_Your goal:_
Which lines of the records below contain the string "need"? Report each of them.

_Information supplied:_
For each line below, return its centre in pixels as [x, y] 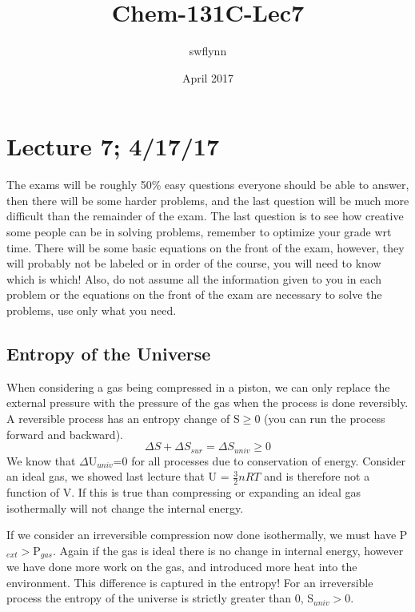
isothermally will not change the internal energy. [125, 507]
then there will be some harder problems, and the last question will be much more [208, 200]
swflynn [208, 51]
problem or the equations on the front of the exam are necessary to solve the [194, 294]
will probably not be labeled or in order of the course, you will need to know [194, 263]
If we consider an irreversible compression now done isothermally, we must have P [207, 535]
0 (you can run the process [320, 418]
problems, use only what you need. [92, 310]
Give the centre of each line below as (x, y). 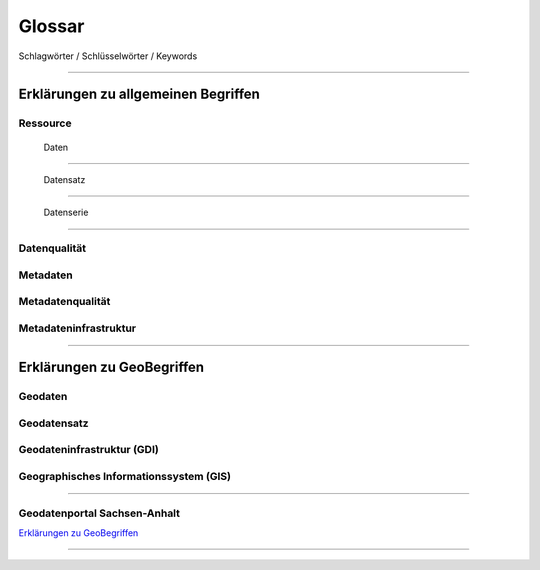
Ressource (45, 123)
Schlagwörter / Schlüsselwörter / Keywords (108, 56)
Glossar (51, 26)
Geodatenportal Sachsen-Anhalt (99, 513)
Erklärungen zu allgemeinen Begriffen (139, 94)
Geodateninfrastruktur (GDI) (88, 450)
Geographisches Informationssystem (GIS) (125, 477)
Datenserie (66, 212)
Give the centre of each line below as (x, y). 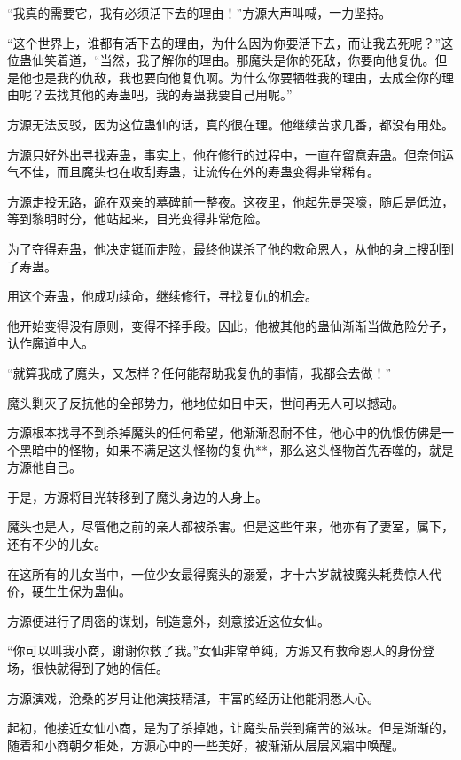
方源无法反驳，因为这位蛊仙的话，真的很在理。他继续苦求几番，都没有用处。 (230, 124)
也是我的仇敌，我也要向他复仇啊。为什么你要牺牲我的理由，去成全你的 (236, 77)
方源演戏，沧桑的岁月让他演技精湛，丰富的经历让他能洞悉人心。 (193, 697)
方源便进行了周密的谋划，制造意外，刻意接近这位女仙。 (168, 620)
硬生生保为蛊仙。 (81, 591)
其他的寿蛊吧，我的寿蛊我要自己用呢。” (180, 94)
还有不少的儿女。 (57, 544)
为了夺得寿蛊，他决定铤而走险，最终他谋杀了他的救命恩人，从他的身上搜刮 (224, 248)
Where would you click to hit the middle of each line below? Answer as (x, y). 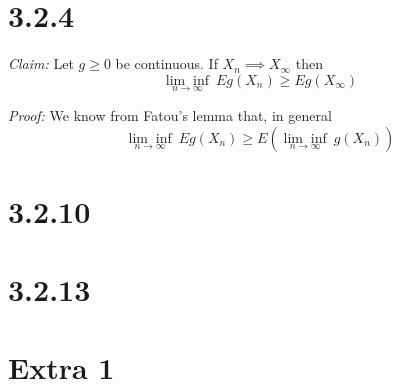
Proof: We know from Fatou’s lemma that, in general (170, 114)
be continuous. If (166, 63)
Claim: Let (41, 63)
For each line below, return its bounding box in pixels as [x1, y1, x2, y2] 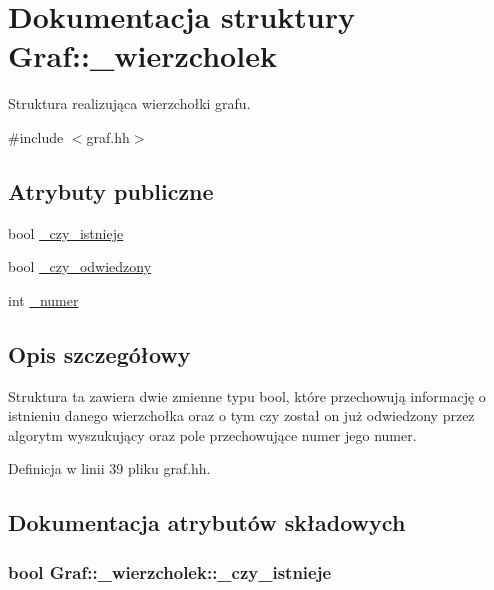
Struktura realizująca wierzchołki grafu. [8, 93, 251, 114]
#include [8, 126, 64, 147]
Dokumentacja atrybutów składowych [8, 507, 406, 538]
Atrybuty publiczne [8, 175, 214, 206]
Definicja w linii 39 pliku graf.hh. [8, 458, 211, 479]
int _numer [8, 289, 79, 310]
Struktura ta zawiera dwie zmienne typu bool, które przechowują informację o [8, 385, 486, 406]
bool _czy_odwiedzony [8, 256, 152, 277]
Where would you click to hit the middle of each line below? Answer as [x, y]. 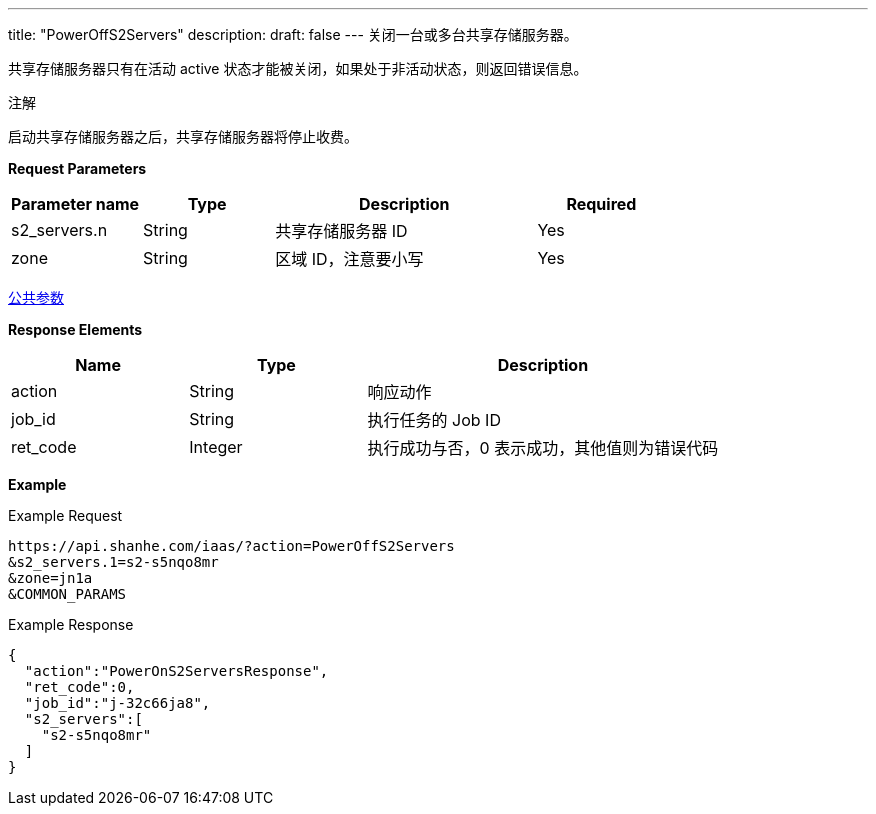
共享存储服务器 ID [341, 231]
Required [601, 204]
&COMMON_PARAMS [67, 594]
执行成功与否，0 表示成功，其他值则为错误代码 [543, 448]
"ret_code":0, [79, 687]
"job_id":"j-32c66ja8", [117, 703]
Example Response [71, 624]
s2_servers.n [59, 230]
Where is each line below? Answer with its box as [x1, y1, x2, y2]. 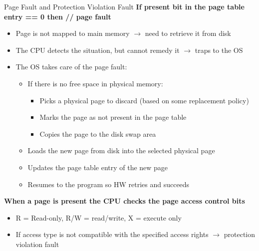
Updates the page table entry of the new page [27, 162, 168, 172]
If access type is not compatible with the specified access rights [15, 229, 209, 240]
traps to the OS [195, 44, 243, 55]
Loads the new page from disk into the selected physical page [27, 145, 215, 156]
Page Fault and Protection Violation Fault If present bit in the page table [4, 1, 245, 11]
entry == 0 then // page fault [4, 11, 111, 21]
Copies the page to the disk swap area [39, 128, 156, 139]
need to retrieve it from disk [145, 28, 231, 38]
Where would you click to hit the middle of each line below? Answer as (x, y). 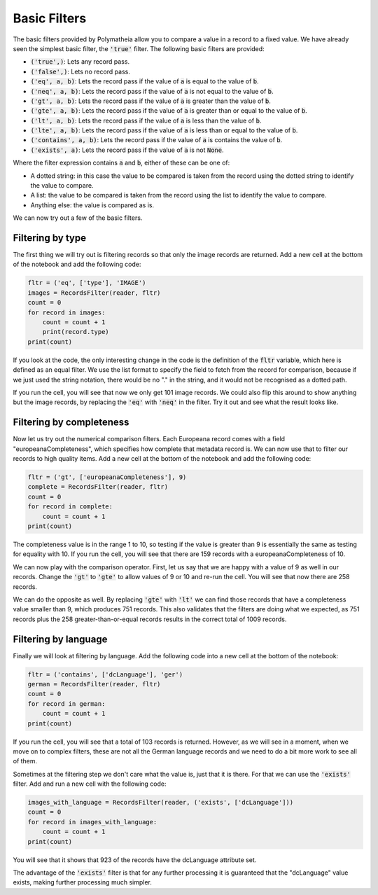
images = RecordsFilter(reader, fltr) (94, 293)
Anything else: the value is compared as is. (92, 205)
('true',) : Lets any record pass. (80, 62)
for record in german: (66, 703)
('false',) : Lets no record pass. (80, 71)
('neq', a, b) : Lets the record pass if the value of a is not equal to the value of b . (152, 91)
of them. (25, 761)
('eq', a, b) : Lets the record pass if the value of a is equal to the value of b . (145, 81)
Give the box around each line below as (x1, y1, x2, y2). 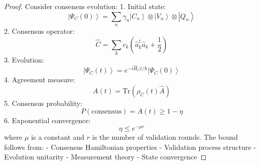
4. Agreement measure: (4, 74, 76, 85)
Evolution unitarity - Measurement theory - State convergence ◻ (4, 151, 207, 162)
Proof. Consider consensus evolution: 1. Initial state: (4, 1, 166, 11)
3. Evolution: (4, 54, 44, 65)
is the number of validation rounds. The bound (92, 132, 238, 142)
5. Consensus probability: (4, 97, 83, 108)
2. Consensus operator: (4, 25, 75, 36)
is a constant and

_Task response:_
will probably not be labeled or in order of the course, you will need to know [194, 263]
problems, use only what you need. [92, 310]
need to retrieve it from disk [145, 28, 231, 38]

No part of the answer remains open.